# CCNA Bootcamps



## gotissues68 (Sep 7, 2002)

My job has recently ratched up the want/requirement to become CCNA certified as well as MCSE (don't want the MCSE) and I want to find a reputable training center in portland oregon or seattle washington  Can someone point me to a place that won't give ya the screw job so to speak and will help get you certified without costing an arm and leg (meaning over 2g's)


----------



## Pseudocyber (Sep 10, 2002)

Do you have to go to a boot camp? You could spend less than $1000 on 2 or 3 routers on Ebay and a couple of books and teach yourself - you'd learn more, and have the equipment to show for it.
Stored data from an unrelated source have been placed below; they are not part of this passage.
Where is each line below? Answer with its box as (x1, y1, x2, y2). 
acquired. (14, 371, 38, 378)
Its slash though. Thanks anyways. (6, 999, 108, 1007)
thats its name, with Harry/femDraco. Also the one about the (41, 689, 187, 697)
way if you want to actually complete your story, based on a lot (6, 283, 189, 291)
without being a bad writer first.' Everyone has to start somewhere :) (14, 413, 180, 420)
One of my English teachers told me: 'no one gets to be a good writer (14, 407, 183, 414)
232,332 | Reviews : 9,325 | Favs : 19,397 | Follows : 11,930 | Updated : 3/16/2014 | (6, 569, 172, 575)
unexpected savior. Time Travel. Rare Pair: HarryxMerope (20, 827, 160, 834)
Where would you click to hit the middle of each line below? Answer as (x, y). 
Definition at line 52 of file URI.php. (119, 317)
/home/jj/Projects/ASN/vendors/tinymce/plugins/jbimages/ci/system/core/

It's not that hard if you have some experience with networking.


----------



## gotissues68 (Sep 7, 2002)

A boot camp isn't necessary.. I've just been told thats the way to go .. if you suggest a couple routers and books.. hey I've got no problem with that  I do have some exerience in networking since I work for an ISP  And I've learned to hate BGP heh. Which routers would you suggest purchasing? I work currenty with Cisco 2500 series and 7500 series and the catalyst line of switches.. our only non-cisco production product we use on the networking side of things is a Redback Networks DSL aggregation router.


----------



## Pseudocyber (Sep 10, 2002)

Ah, so you want to test my CCDA knowledge of routers eh ... 
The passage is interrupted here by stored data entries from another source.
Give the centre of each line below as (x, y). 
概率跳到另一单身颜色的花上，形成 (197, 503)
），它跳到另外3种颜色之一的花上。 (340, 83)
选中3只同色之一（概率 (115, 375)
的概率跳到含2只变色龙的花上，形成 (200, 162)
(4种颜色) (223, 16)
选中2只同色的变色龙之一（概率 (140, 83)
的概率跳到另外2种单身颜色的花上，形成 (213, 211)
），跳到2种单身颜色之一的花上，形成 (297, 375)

Ummm ... 2500's or 2600's. Make sure you get them with multiple ethernet interfaces - so you can easily set up a couple of networks through a switch or hub. You can also set some up with serial back to back.

I think the 2500's to 2600's typically go for around $300 ea on Ebay. 
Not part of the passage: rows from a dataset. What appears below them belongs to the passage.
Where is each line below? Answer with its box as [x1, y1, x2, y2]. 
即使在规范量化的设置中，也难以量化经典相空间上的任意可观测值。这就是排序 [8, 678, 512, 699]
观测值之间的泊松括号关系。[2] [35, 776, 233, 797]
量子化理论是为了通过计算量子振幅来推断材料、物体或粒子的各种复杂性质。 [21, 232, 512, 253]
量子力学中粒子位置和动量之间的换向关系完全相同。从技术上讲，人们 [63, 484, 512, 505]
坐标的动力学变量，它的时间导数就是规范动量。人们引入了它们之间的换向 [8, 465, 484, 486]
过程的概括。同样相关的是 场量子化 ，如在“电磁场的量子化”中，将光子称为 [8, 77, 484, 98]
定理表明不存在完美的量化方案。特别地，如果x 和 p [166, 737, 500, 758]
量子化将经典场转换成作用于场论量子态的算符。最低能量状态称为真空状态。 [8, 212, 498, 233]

I would really recommend getting the equipment and some good books and doing it that way - you'll come out much more ahead than the bootcamp - plus you can always use the routers to further your Cisco Career certs - onward to CCNP!


----------



## gotissues68 (Sep 7, 2002)

I wanted to get your ideas on a 2501 router, seems those are the most common on Ebay.. they only come with one E-net port but int S0 and S1  if I recall (and I'm probably wrong) can't you pop an AUI connector on that port on these suckers and use that as a secondary e-net port?


----------



## Pseudocyber (Sep 10, 2002)

No. These would be very limited and you won't get to play with any routing protocols, such as RIP.


----------